The Victorians regarded Charlotte Brontë as coarse and immoral - and deplored Jane Eyre

Lucasta Miller:

The most notoriously vituperative notice, published in the conservative Quarterly Review, accused Currer Bell of "moral Jacobinism" – of trying to start a revolution. It went on to insinuate that, if indeed female, she must have "for some sufficient reason … forfeited the society of her own sex", ie that she must be a fallen woman whose loose sexual behaviour had made her a pariah in decent circles. Few insults could have been more excoriating at the time. Charlotte Brontë – in reality, the spinster daughter of a provincial parson and a lifelong Tory – was nonplussed at being simultaneously tarred with the brush of political liberalism and personal libertinism.

It is easy today to dismiss Jane Eyre's Victorian critics as purblind prudes. The fact that the Quarterly's anonymous critic was herself a woman, Elizabeth Rigby, outraged 20th-century feminists, who saw it as an unsisterly affront from a hidebound conservative. Yet it is worth asking whether the intensity of the contemporary response was a more honest reaction to Jane Eyre's insistent abrasiveness than the modern tendency to remove its sting by blandly categorising it as a classic.

At first glance, Elizabeth Rigby – who later married the head of the National Gallery – seems a Victorian woman after Charlotte Brontë's own heart. Carving out a successful journalistic career on her own merits, she stormed a bastion of male privilege when she was appointed lead critic of the revered Quarterly. As such she embodied in real life the ideals expressed by the fictional Jane who tells Mr Rochester that women are secretly as ambitious as men to exercise their faculties.
Why, then, did Elizabeth Rigby so hate Jane Eyre?

Elizabeth Rigby, the future Lady Eastlake, photographed about 1847 by Hill & Adamson

An easy answer would be that she had to conform to the Quarterly's old-school stance to keep her job. But her review fails to support that. In fact, if one reads it in depth it is clear that she does not attack Brontë's novel from a conservative position. Her accusations of Jacobinism are a cover for her own progressive political platform.

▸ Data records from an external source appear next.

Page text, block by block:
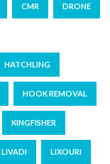
CMR DRONE
HATCHLING
HOOK REMOVAL
KINGFISHER
LIVADI LIXOURI
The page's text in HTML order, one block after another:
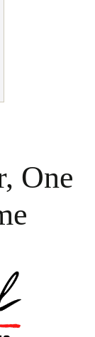
One
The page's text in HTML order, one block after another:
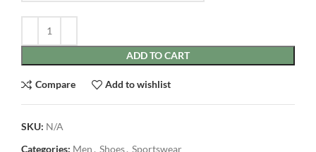
ADD TO CART
Compare Add to wishlist
SKU: N/A
Categories: Men , Shoes, Sportswear
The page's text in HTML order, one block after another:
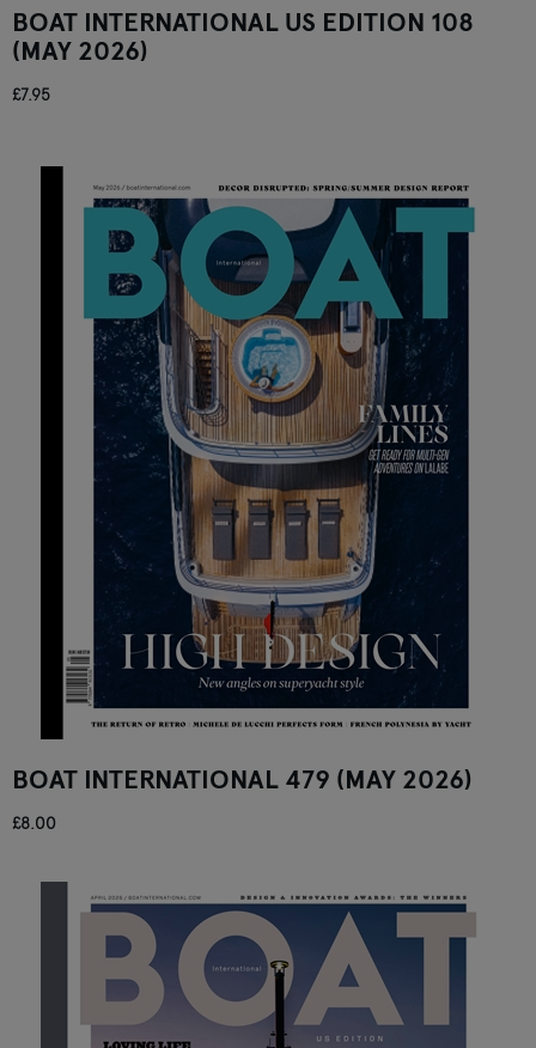
BOAT INTERNATIONAL US EDITION 108
(MAY 2026)
£7.95
BOAT INTERNATIONAL 479 (MAY 2026)
£8.00
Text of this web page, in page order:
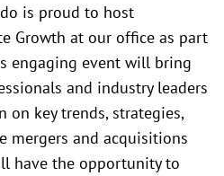
is proud to host
Growth at our office as part
engaging event will bring
and industry leaders
on key trends, strategies,
mergers and acquisitions
have the opportunity to
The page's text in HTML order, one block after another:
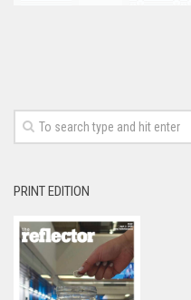
PRINT EDITION
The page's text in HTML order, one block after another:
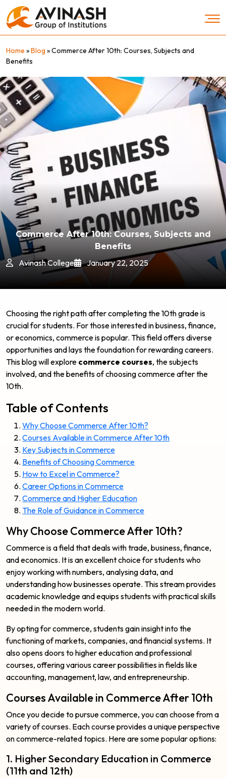
to
content
Home »Blog »Commerce After 10th: Courses, Subjects and
Benefits
Commerce After 10th: Courses, Subjects and
Benefits
Avinash College January 22, 2025
Choosing the right path after completing the 10th grade is
crucial for students. For those interested in business, finance,
or economics, commerce is popular. This field offers diverse
opportunities and lays the foundation for rewarding careers.
This blog will explore commerce courses, the subjects
involved, and the benefits of choosing commerce after the
10th.
Table of Contents
Why Choose Commerce After 10th?
Courses Available in Commerce After 10th
Key Subjects in Commerce
Benefits of Choosing Commerce
How to Excel in Commerce?
Career Options in Commerce
Commerce and Higher Education
The Role of Guidance in Commerce
Why Choose Commerce After 10th?
Commerce is a field that deals with trade, business, finance,
and economics. It is an excellent choice for students who
enjoy working with numbers, analysing data, and
understanding how businesses operate. This stream provides
academic knowledge and equips students with practical skills
needed in the modern world.
By opting for commerce, students gain insight into the
functioning of markets, companies, and financial systems. It
also opens doors to higher education and professional
courses, offering various career possibilities in fields like
accounting, management, law, and entrepreneurship.
Courses Available in Commerce After 10th
Once you decide to pursue commerce, you can choose from a
variety of courses. Each course provides a unique perspective
on commerce-related topics. Here are some popular options:
1. Higher Secondary Education in Commerce
(11th and 12th)
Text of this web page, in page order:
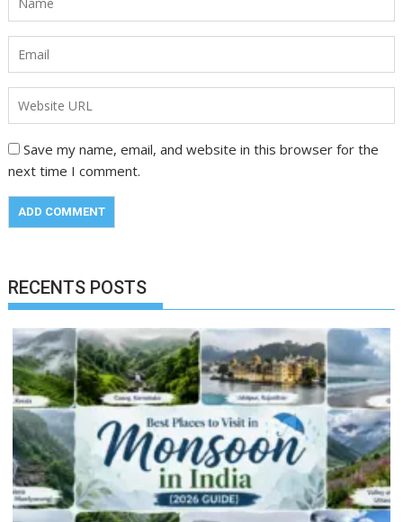
Save my name, email, and website in this browser for the
next time I comment.
RECENTS POSTS
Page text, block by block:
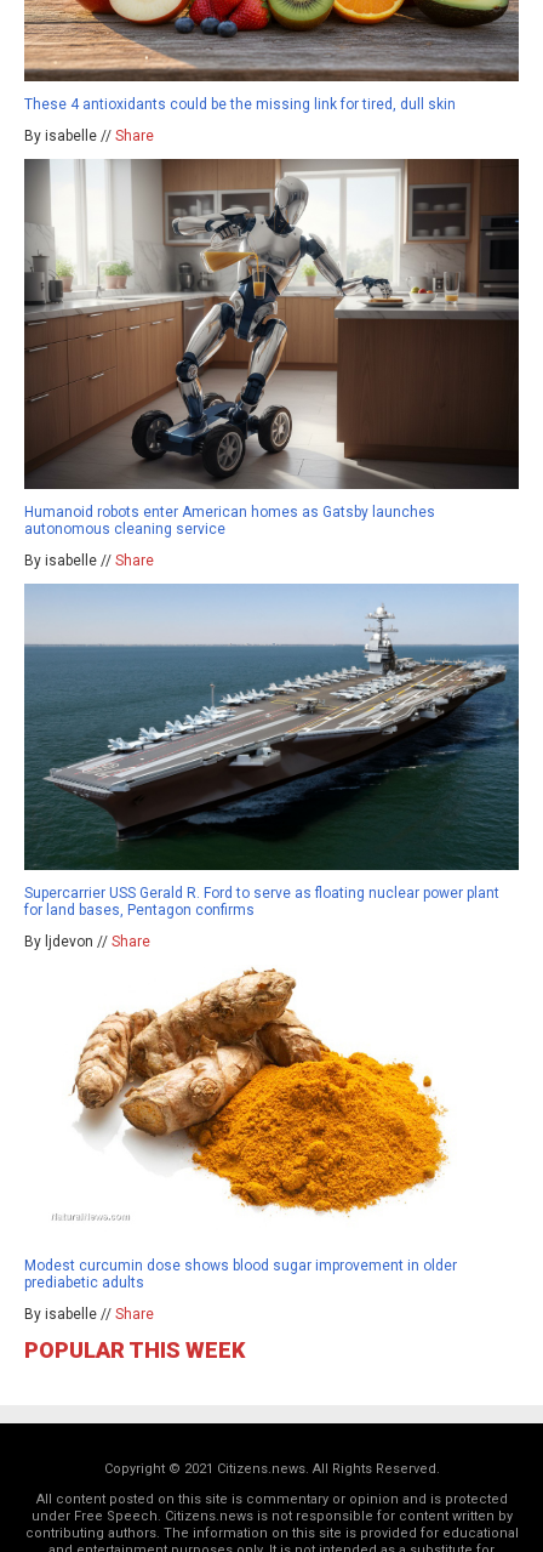
These 4 antioxidants could be the missing link for tired, dull skin
By isabelle // Share
Humanoid robots enter American homes as Gatsby launches
autonomous cleaning service
By isabelle // Share
Supercarrier USS Gerald R. Ford to serve as floating nuclear power plant
for land bases, Pentagon confirms
By ljdevon // Share
Modest curcumin dose shows blood sugar improvement in older
prediabetic adults
By isabelle // Share
POPULAR THIS WEEK
Copyright © 2021 Citizens.news. All Rights Reserved.
All content posted on this site is commentary or opinion and is protected
under Free Speech. Citizens.news is not responsible for content written by
contributing authors. The information on this site is provided for educational
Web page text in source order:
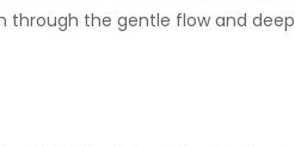
through the gentle flow and
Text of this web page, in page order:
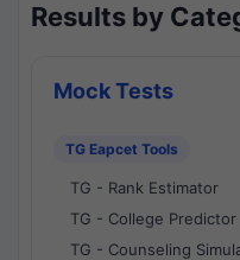
Results by
Mock Tests
TG Eapcet Tools
TG - Rank Estimator
TG - College Predictor
TG - Counseling
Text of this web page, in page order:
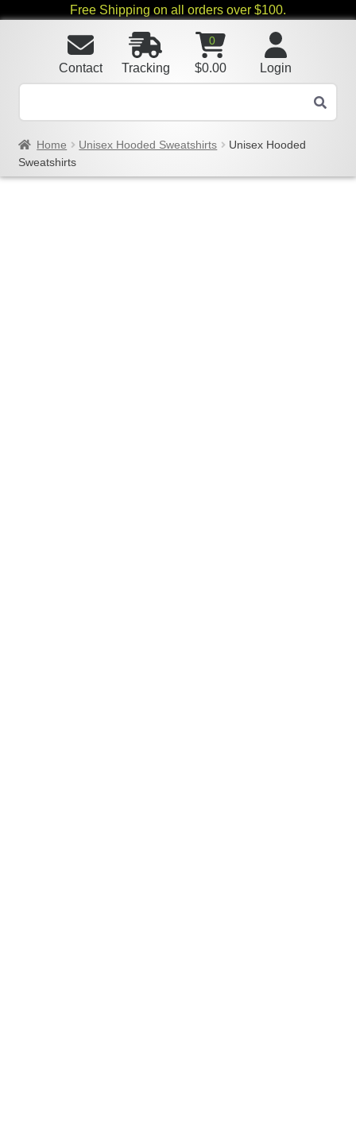
Free Shipping on all orders over $100.
Login
0
$0.00
Tracking
Contact
Home Unisex Hooded Sweatshirts
Unisex Hooded
Sweatshirts
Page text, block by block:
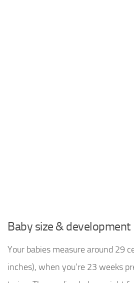
Baby size & development
Your babies measure around 29
inches), when you’re 23 weeks
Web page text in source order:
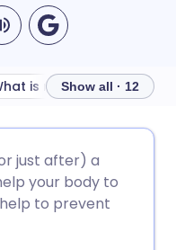
🇩🇪 Deutsch
🇫🇷 Français
is nitrofurantoin used
Show all · 12
just after) a
your body to
to prevent
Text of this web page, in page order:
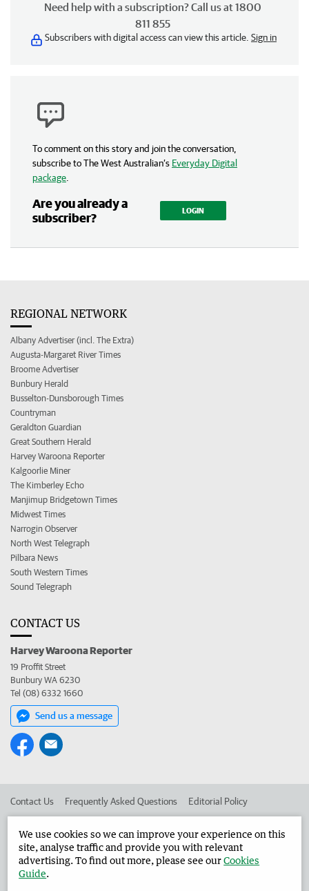
Need help with a subscription? Call us at 1800
811 855
Subscribers with digital access can view this article. Sign in
To comment on this story and join the conversation,
subscribe to The West Australian’s Everyday Digital
package
Are you already a
subscriber?
LOGIN
REGIONAL NETWORK
Albany Advertiser (incl. The Extra)
Augusta-Margaret River Times
Broome Advertiser
Bunbury Herald
Busselton-Dunsborough Times
Countryman
Geraldton Guardian
Great Southern Herald
Harvey Waroona Reporter
Kalgoorlie Miner
The Kimberley Echo
Manjimup Bridgetown Times
Midwest Times
Narrogin Observer
North West Telegraph
Pilbara News
South Western Times
Sound Telegraph
CONTACT US
Harvey Waroona Reporter
19 Proffit Street
Bunbury WA 6230
Tel (08) 6332 1660
Send us a message
Contact Us Frequently Asked Questions Editorial Policy
Advertise in the Harvey Waroona Reporter Corporate
We use cookies so we can improve your experience on this
site, analyse traffic and provide you with relevant
advertising. To find out more, please see ourCookies
Guide.
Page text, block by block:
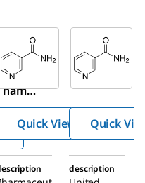
Aldrich
N0636
Nicoti
namid
e
PHR1033
Niacina
mide
Quick View Quick
description
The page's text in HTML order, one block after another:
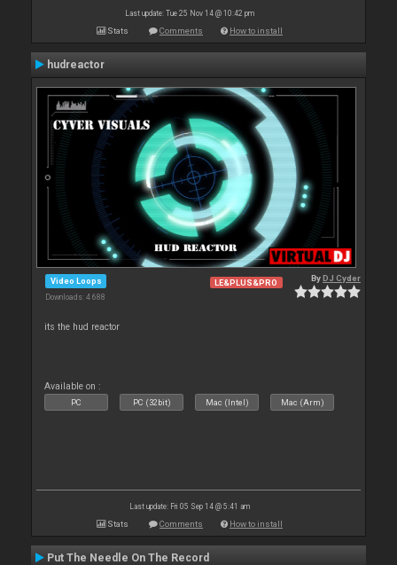
Last update: Tue 25 Nov 14 @ 10:42 pm
Stats Comments How to install
hudreactor
Video Loops
Downloads: 4 688
LE&PLUS&PRO ByDJ Cyder
its the hud reactor
Available on :
PC PC (32bit) Mac (Intel) Mac (Arm)
Last update: Fri 05 Sep 14 @ 5:41 am
Stats Comments How to install
Put The Needle On The Record
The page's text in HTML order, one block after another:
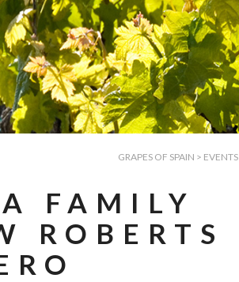
GRAPES OF SPAIN > EVENTS
FAMILY
ROBERTS
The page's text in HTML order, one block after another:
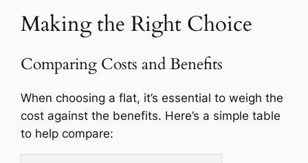
Making the Right Choice
Comparing Costs and Benefits
When choosing a flat, it’s essential to weigh the
cost against the benefits. Here’s a simple table
to help compare:
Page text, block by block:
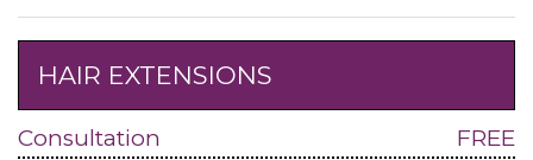
HAIR EXTENSIONS
Consultation FREE
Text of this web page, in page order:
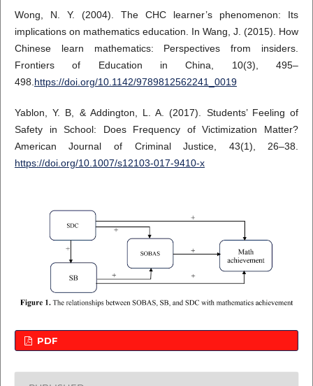
Wong, N. Y. (2004). The CHC learner’s phenomenon: Its
implications on mathematics education. In Wang, J. (2015). How
Chinese learn mathematics: Perspectives from insiders.
Frontiers of Education in China, 10(3), 495–
498. https://doi.org/10.1142/9789812562241_0019
Yablon, Y. B, & Addington, L. A. (2017). Students’ Feeling of
Safety in School: Does Frequency of Victimization Matter?
American Journal of Criminal Justice, 43(1), 26–38.
https://doi.org/10.1007/s12103-017-9410-x
PDF
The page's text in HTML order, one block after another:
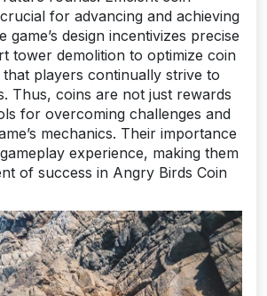
for advancing and achieving
game’s design incentivizes precise
tower demolition to optimize coin
players continually strive to
Thus, coins are not just rewards
for overcoming challenges and
mechanics. Their importance
experience, making them
of success in Angry Birds Coin
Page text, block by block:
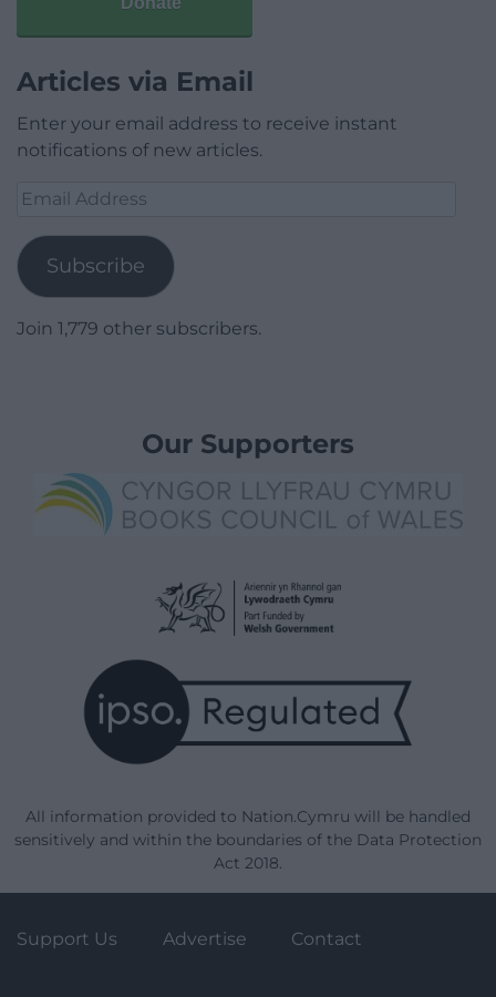
Articles via Email
Enter your email address to receive instant
notifications of new articles.
Email
Subscribe
Join 1,779 other subscribers.
Our Supporters
All information provided to Nation.Cymru will be handled
sensitively and within the boundaries of the Data Protection
Act 2018.
Support Us Advertise Contact
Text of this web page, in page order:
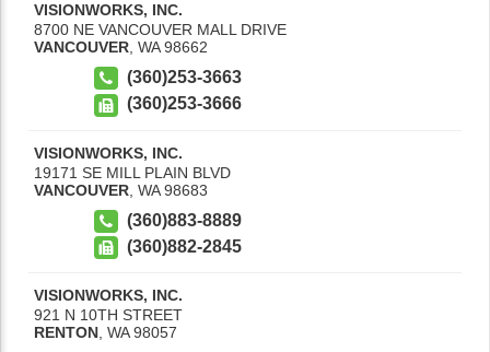
VISIONWORKS, INC.
8700 NE VANCOUVER MALL DRIVE
VANCOUVER WA 98662
(360)253-3663
(360)253-3666
VISIONWORKS, INC.
19171 SE MILL PLAIN BLVD
VANCOUVER WA 98683
(360)883-8889
(360)882-2845
VISIONWORKS, INC.
921 N 10TH STREET
RENTON, WA 98057
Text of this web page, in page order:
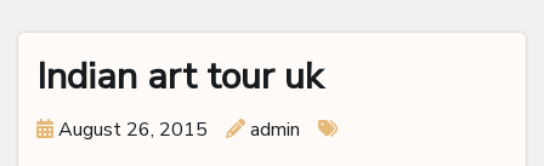
Indian art tour uk
August 26, 2015 admin
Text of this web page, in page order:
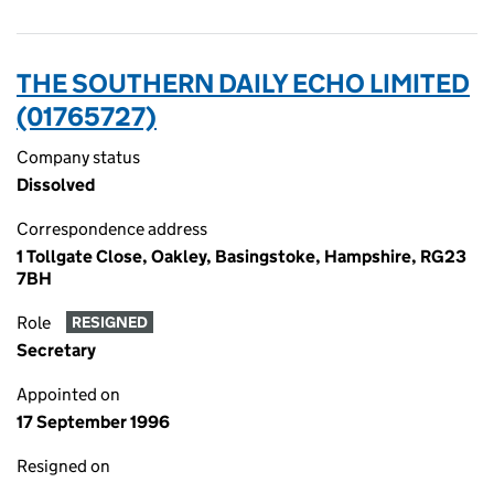
THE SOUTHERN DAILY ECHO LIMITED
(01765727)
Company status
Dissolved
Correspondence address
1 Tollgate Close, Oakley, Basingstoke, Hampshire, RG23
7BH
Role RESIGNED
Secretary
Appointed on
17 September 1996
Resigned on
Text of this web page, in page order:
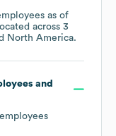
as of
across 3
North America.
and
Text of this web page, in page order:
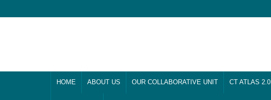
HOME ABOUT US OUR COLLABORATIVE UNIT CT ATLAS 2.0
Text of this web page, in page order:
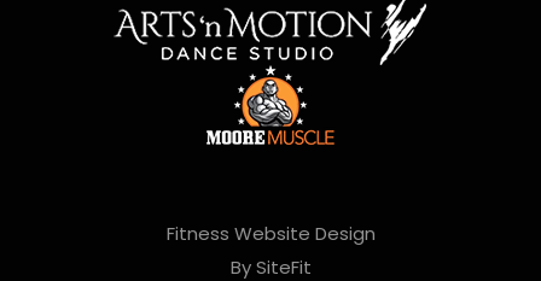
Fitness Website Design
By SiteFit
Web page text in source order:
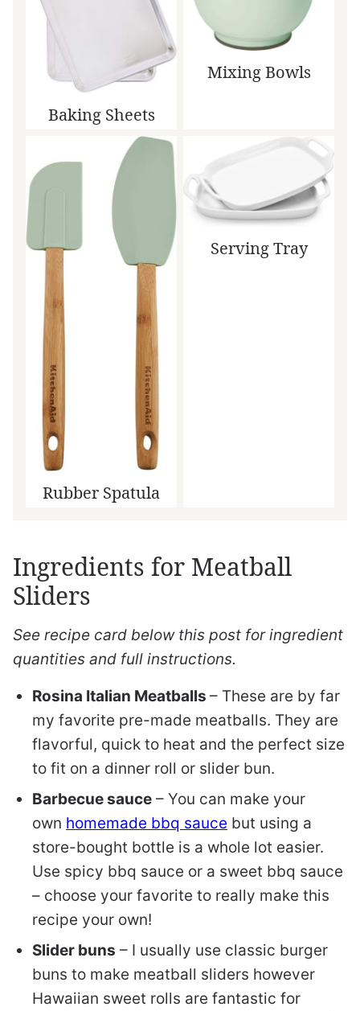
Baking Sheets
Mixing Bowls
Rubber Spatula
Serving Tray
Ingredients for Meatball
Sliders
See recipe card below this post for ingredient
quantities and full instructions.
Rosina Italian Meatballs – These are by far
my favorite pre-made meatballs. They are
flavorful, quick to heat and the perfect size
to fit on a dinner roll or slider bun.
Barbecue sauce – You can make your
own homemade bbq sauce but using a
store-bought bottle is a whole lot easier.
Use spicy bbq sauce or a sweet bbq sauce
– choose your favorite to really make this
recipe your own!
Slider buns – I usually use classic burger
buns to make meatball sliders however
Hawaiian sweet rolls are fantastic for
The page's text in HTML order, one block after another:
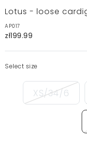
Lotus - loose
AP017
zł199.99
Select size
XS/34/6
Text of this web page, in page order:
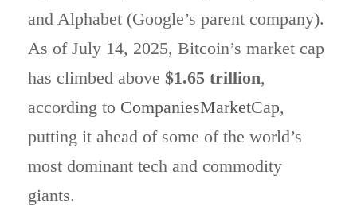
and Alphabet (Google’s parent company).
As of July 14, 2025, Bitcoin’s market cap
has climbed above $1.65 trillion,
according to CompaniesMarketCap,
putting it ahead of some of the world’s
most dominant tech and commodity
giants.
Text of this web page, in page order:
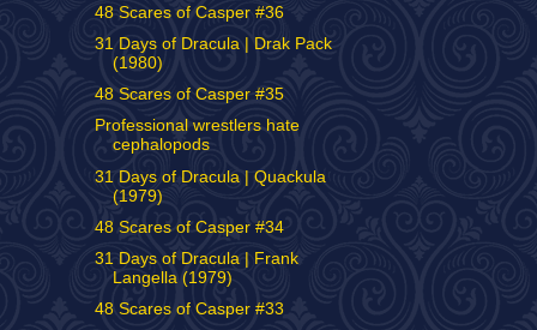
48 Scares of Casper #36
31 Days of Dracula | Drak Pack
(1980)
48 Scares of Casper #35
Professional wrestlers hate
cephalopods
31 Days of Dracula | Quackula
(1979)
48 Scares of Casper #34
31 Days of Dracula | Frank
Langella (1979)
48 Scares of Casper #33
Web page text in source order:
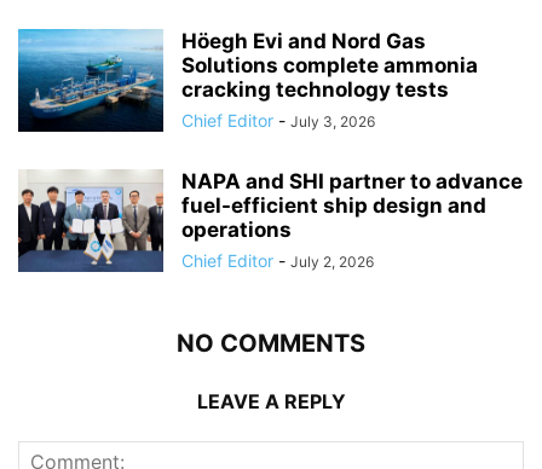
Höegh Evi and Nord Gas
Solutions complete ammonia
cracking technology tests
Chief Editor - July 3, 2026
NAPA and SHI partner to advance
fuel-efficient ship design and
operations
Chief Editor - July 2, 2026
NO COMMENTS
LEAVE A REPLY

How, Rigby wonders, can Currer Bell make a hero out of Rochester? He is a rich, privileged, middle-aged, married man who gets a kick out of grooming the disempowered teenage governess he has employed to teach his illegitimate daughter. First he hooks her by telling her intimate details of his previous sex life. Then he goes on to try to get her into bed under false pretences by fixing a mock wedding. According to Rigby, most women of spirit would recoil from such a blatant exploitation of power for sexual ends. But Jane, clearly a self-deluded masochist, delights in addressing him as her "master". As for the "governess problem", Rigby is scathing. As we now know, the real Charlotte Brontë was in reality paid a mere £16 per annum when she worked as a governess in a private family, which, in today's equivalent, would be considered stingy pocket money for an au pair. Rigby fully understands that such underpaid employment was almost the only work option for impoverished but educated women at the time. Yet she blasts Jane Eyre, since it suggests that the only solution to the governess's dilemma is to marry the master. Instead, Rigby laments the fact that governesses are prevented by their gender from forming a trades union. Higher wages, she argues, would be the true solution to their plight.

Despite the "Jacobin" label, Rigby does not see Jane Eyre as a forward-looking book but as a throwback to less egalitarian times. Her views, usually regarded as misguided by modern critics, in fact enable us to understand how Jane Eyre's success in mesmerising generations of readers derive from its unspoken contradictions, which arguably give it its electric energy and have allowed it to be interpreted in so many contradictory ways.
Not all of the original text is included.